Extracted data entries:
# # # #

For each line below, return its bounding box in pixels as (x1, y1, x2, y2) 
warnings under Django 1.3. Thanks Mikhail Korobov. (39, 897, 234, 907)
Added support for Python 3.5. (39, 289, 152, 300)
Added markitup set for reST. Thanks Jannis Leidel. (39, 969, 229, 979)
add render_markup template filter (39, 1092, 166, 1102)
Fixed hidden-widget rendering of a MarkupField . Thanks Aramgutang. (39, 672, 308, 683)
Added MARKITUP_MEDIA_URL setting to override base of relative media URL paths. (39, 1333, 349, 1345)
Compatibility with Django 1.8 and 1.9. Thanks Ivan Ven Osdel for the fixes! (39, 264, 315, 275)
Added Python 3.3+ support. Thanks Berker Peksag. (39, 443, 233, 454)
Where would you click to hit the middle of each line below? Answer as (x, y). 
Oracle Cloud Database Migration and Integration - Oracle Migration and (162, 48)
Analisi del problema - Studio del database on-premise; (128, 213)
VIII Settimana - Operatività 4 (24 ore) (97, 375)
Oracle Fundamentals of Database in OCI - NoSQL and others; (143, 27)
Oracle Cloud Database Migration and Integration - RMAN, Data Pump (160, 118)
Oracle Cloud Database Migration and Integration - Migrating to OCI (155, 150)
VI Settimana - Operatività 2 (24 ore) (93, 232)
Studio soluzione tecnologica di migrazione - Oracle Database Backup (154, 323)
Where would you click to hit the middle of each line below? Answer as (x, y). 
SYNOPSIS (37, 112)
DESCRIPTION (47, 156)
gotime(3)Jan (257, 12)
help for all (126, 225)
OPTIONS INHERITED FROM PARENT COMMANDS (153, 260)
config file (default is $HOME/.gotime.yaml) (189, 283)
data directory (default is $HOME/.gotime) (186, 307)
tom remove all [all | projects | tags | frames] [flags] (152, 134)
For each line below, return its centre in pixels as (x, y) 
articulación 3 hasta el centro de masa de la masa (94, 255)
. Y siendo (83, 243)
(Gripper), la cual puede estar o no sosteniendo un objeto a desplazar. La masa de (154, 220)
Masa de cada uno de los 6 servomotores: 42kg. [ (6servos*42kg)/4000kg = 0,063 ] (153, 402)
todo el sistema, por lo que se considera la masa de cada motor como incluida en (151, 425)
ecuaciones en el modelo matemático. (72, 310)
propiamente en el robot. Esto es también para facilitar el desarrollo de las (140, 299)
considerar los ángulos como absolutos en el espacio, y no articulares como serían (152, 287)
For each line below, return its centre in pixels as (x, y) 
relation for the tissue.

# # # #

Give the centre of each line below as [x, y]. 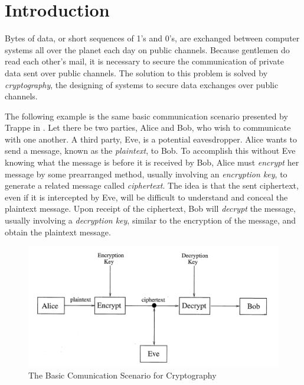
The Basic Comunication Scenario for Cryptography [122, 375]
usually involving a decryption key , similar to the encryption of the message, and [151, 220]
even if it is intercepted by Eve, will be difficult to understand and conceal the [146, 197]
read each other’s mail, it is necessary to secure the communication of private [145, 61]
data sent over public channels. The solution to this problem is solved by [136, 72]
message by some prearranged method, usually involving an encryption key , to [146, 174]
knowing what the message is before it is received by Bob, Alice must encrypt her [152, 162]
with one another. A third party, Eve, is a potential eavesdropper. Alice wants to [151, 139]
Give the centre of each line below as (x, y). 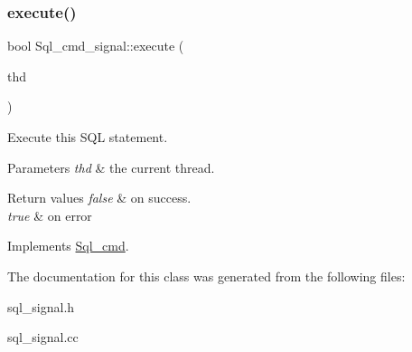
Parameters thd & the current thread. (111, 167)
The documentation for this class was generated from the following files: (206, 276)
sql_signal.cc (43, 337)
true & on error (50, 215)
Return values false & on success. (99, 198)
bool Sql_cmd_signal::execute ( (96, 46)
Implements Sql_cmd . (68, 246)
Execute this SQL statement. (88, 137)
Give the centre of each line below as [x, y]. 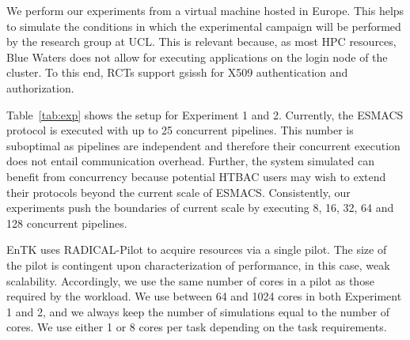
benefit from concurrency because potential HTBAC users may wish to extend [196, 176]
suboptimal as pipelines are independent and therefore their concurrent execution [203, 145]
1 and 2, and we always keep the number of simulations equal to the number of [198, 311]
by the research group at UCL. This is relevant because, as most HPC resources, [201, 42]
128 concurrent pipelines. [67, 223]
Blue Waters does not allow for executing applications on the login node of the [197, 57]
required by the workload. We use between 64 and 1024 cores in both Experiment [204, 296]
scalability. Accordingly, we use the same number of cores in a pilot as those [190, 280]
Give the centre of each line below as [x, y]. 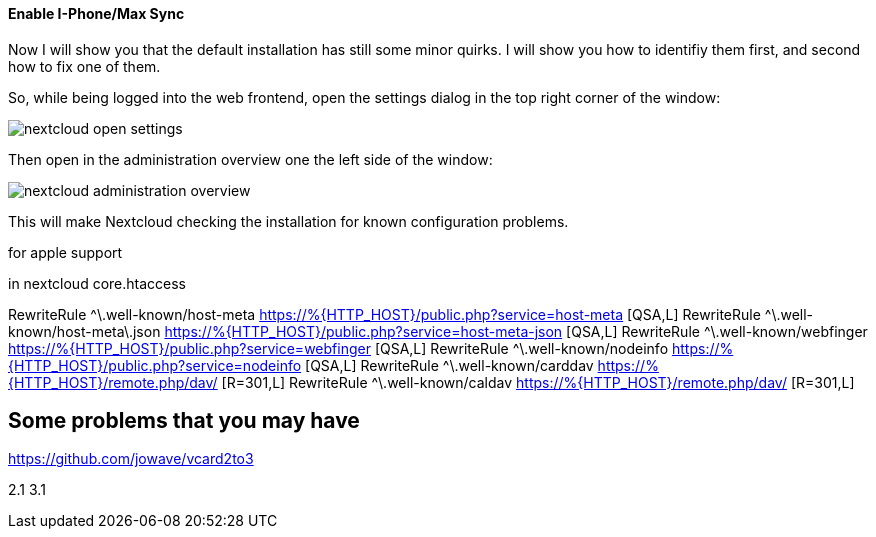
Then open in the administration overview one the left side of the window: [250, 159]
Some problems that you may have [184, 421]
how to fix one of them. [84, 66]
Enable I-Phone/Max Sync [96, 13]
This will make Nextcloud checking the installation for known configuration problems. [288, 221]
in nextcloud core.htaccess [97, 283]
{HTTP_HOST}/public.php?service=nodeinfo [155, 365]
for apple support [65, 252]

# # # #

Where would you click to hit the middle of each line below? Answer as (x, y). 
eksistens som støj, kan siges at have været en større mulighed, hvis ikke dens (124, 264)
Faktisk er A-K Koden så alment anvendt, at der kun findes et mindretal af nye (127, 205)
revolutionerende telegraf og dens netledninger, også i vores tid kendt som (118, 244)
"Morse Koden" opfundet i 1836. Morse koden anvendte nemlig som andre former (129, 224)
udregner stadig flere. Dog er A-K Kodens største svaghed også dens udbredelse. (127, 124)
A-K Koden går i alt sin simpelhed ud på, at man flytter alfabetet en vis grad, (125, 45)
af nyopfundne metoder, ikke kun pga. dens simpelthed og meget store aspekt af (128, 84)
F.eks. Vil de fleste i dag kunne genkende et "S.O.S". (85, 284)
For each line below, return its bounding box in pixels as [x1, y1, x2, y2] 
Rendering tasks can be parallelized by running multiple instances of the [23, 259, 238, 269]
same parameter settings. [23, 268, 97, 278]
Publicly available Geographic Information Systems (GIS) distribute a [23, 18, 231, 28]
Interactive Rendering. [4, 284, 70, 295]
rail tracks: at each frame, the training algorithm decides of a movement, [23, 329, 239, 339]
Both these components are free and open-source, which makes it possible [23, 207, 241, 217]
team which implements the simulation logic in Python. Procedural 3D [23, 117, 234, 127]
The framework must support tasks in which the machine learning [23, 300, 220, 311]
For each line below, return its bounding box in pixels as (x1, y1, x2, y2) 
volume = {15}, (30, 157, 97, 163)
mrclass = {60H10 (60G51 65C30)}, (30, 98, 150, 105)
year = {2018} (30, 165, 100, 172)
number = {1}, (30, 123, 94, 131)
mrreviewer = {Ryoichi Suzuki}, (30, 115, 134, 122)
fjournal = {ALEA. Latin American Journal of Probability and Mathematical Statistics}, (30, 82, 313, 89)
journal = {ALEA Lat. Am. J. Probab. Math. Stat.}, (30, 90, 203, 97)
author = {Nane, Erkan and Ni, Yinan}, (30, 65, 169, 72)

# # # #

• TASK TO COMPLETE: Bring together all lines in the records where the word "concurrent" is found.

• REPLY:
suboptimal as pipelines are independent and therefore their concurrent execution [203, 145]
128 concurrent pipelines. [67, 223]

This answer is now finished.